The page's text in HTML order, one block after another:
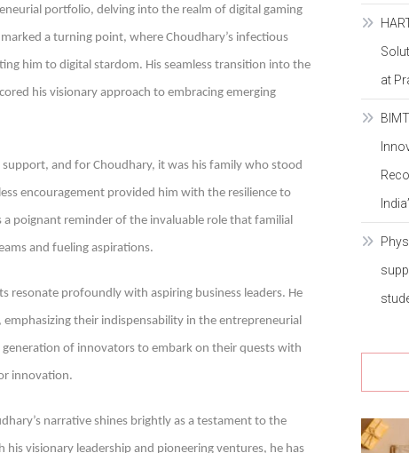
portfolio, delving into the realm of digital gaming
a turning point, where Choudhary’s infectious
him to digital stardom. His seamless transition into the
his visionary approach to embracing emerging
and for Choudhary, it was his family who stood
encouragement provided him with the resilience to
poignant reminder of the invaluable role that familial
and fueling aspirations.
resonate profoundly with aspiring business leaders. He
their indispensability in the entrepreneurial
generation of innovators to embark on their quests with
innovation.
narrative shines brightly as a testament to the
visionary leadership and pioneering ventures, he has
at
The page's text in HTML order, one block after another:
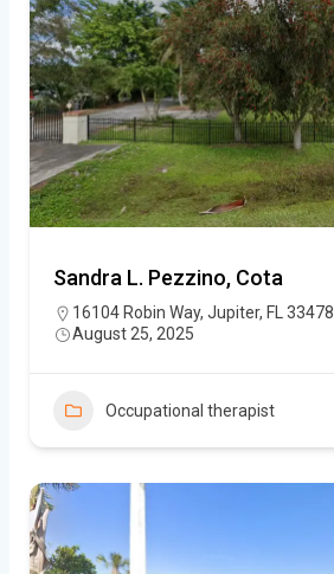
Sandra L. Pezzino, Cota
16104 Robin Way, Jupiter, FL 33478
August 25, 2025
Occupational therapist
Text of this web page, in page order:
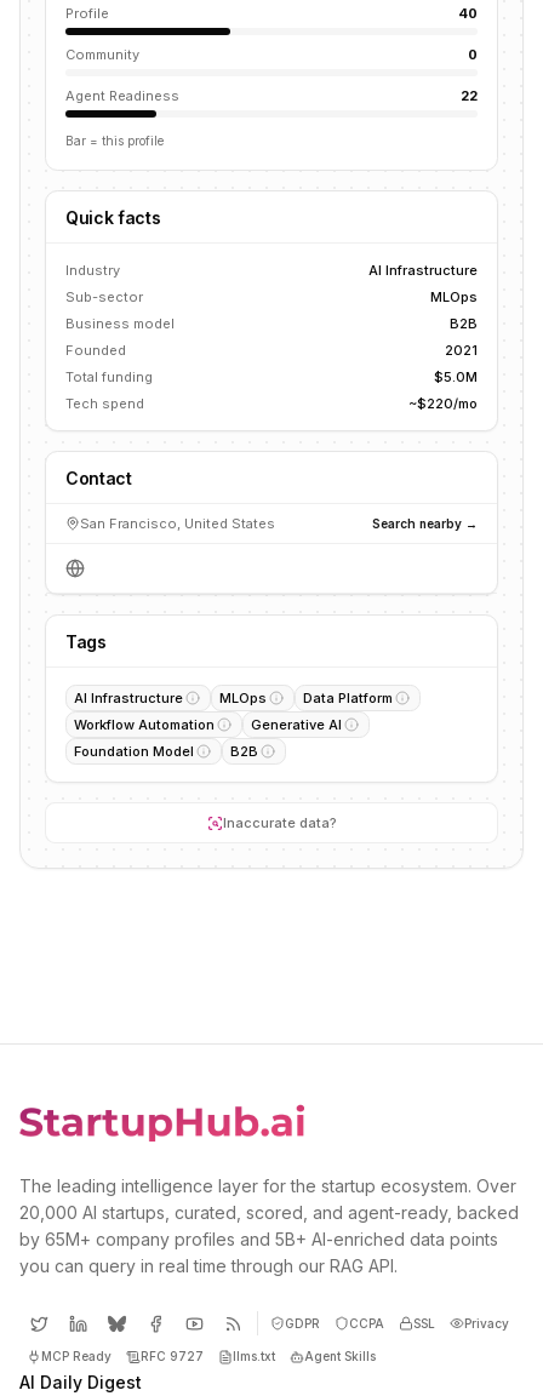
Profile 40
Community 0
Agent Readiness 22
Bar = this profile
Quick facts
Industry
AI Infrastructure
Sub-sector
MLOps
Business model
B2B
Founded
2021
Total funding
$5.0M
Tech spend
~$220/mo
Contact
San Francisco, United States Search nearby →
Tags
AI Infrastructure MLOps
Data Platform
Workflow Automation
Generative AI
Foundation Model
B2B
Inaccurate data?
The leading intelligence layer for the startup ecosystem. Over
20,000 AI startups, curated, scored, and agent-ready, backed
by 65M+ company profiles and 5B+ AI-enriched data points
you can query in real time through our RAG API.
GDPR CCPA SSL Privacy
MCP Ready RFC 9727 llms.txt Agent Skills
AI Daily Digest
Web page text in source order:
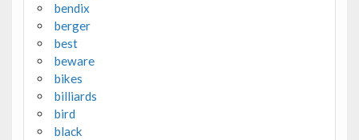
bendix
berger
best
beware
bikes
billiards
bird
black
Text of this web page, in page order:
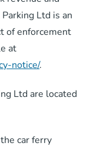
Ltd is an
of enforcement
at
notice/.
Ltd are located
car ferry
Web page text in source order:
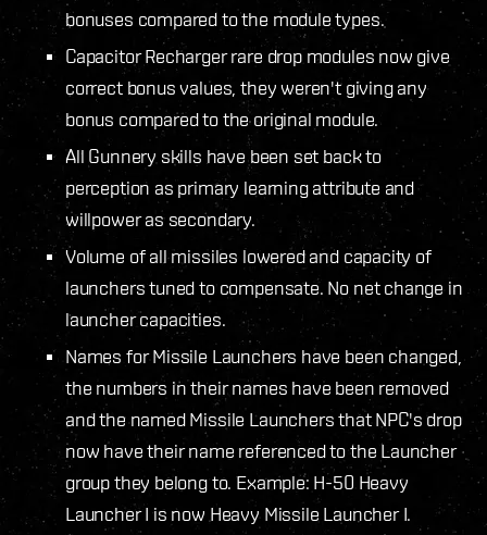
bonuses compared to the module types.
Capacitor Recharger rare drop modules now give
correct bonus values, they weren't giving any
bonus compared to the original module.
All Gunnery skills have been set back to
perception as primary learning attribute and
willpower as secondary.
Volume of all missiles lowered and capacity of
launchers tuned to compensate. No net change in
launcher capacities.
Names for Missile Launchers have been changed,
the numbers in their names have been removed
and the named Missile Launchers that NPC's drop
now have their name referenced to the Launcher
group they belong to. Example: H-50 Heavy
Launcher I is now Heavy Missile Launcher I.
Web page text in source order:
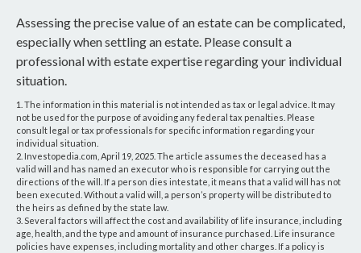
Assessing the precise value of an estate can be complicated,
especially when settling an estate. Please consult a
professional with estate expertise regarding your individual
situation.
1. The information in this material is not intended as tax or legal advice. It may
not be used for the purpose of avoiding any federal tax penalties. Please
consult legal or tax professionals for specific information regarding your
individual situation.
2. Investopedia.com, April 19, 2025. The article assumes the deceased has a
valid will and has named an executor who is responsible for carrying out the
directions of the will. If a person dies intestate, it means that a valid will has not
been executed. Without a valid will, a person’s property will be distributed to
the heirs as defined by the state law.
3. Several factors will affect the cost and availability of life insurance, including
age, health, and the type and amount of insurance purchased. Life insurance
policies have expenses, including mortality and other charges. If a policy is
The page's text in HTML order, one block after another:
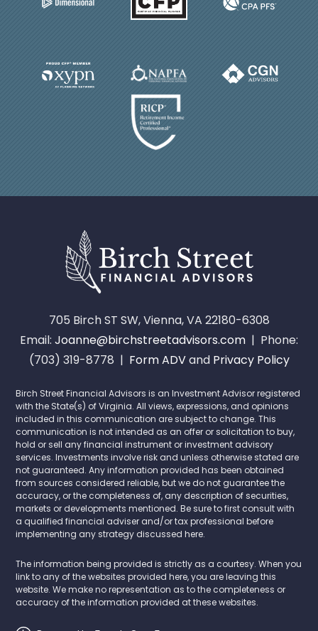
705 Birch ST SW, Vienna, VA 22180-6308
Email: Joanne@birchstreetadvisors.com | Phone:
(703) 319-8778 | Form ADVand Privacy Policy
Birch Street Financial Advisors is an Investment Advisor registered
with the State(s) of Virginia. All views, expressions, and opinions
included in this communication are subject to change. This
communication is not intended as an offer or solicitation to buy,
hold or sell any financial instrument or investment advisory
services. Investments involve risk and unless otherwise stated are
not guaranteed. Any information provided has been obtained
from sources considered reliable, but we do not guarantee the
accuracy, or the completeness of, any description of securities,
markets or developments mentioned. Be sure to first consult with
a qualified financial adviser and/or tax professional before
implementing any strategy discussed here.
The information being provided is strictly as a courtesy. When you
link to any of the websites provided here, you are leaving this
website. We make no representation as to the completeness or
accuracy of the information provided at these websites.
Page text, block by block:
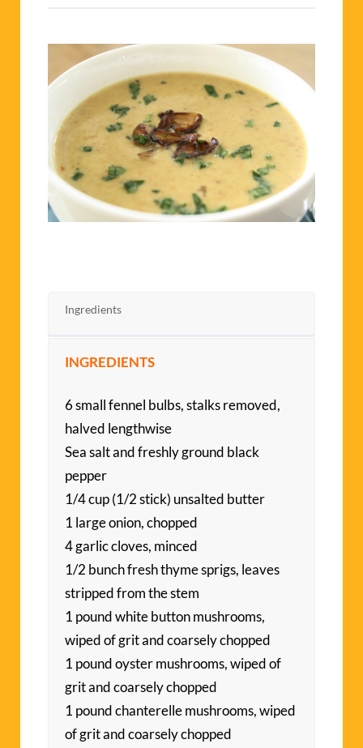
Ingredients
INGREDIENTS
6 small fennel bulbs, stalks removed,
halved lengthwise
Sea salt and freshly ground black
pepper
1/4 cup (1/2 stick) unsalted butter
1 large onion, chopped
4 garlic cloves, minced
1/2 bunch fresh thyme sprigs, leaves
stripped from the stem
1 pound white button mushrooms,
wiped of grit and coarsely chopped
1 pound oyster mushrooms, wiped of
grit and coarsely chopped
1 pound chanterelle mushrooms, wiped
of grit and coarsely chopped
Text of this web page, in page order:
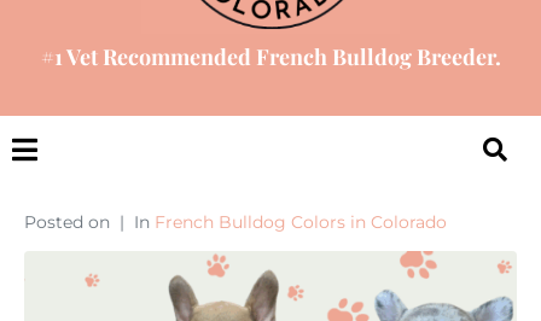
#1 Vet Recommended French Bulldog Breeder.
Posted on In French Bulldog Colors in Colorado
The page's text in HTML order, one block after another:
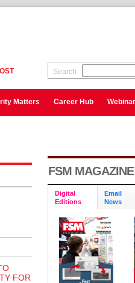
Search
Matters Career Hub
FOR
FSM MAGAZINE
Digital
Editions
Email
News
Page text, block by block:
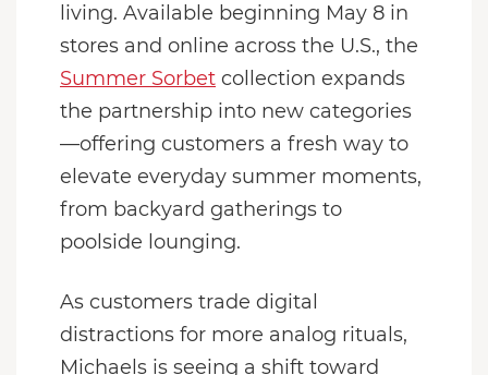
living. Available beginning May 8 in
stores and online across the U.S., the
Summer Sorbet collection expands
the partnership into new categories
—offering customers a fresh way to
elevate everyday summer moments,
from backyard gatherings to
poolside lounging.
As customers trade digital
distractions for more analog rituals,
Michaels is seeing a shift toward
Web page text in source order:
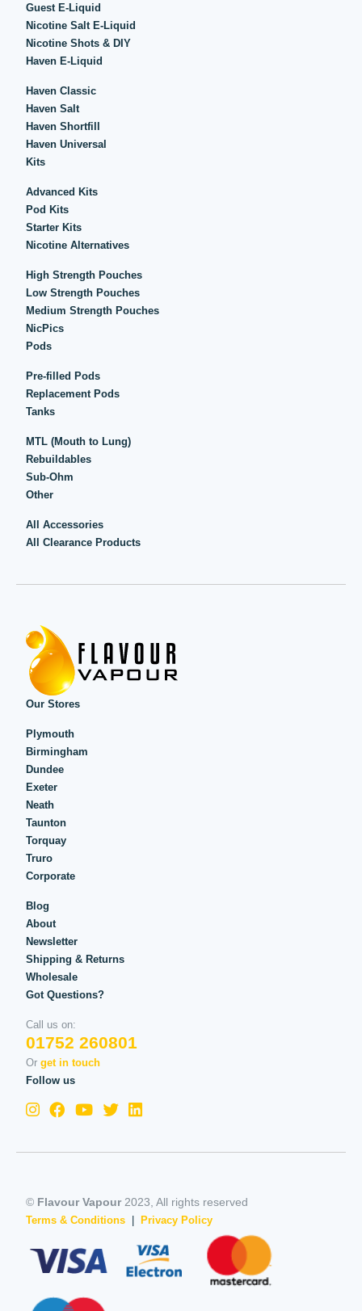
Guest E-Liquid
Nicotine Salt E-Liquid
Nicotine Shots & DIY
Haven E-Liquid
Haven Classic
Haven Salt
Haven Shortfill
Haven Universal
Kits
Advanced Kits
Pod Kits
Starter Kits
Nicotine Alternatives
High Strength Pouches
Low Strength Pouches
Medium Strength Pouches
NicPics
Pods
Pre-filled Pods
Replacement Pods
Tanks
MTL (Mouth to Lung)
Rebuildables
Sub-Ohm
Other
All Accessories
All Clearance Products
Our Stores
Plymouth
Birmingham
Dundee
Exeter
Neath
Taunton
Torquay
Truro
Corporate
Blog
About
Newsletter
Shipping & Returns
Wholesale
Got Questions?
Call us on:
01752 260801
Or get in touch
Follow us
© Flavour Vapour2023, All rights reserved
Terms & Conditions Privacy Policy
::::
Prompt - Within this data, count the lines that include the string "regarding" and write the number with nothing else.

Answer for this exercise - 2